EXERCISE GOAL >> Go through the lines below. Copy those with "objecten".
○ ○ ○ ○ ○
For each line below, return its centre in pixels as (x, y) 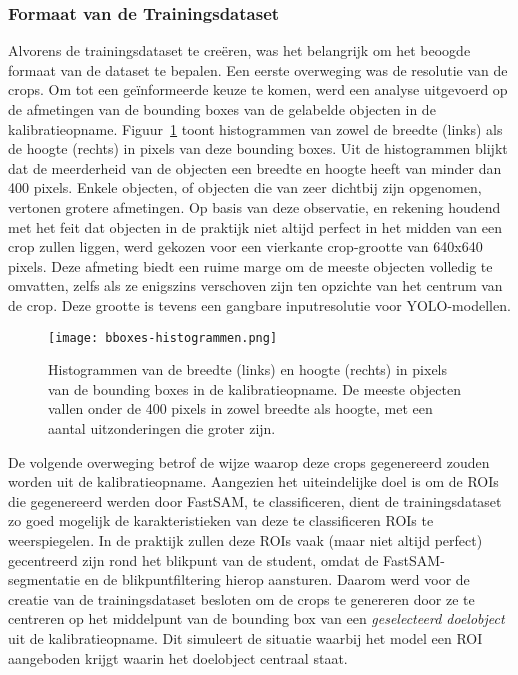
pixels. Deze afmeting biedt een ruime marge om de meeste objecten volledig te (250, 265)
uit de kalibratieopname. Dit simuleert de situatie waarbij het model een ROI (245, 637)
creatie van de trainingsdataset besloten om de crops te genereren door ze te (241, 598)
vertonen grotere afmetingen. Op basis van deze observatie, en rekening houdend (254, 206)
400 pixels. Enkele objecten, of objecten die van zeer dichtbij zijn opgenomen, (245, 187)
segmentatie (44, 579)
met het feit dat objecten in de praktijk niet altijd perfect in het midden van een (255, 226)
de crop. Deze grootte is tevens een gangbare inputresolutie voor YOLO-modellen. (259, 304)
○ ○ ○ ○ ○
WRITTEN SOLUTION >>
pixels. Deze afmeting biedt een ruime marge om de meeste objecten volledig te (250, 265)
400 pixels. Enkele objecten, of objecten die van zeer dichtbij zijn opgenomen, (245, 187)
met het feit dat objecten in de praktijk niet altijd perfect in het midden van een (255, 226)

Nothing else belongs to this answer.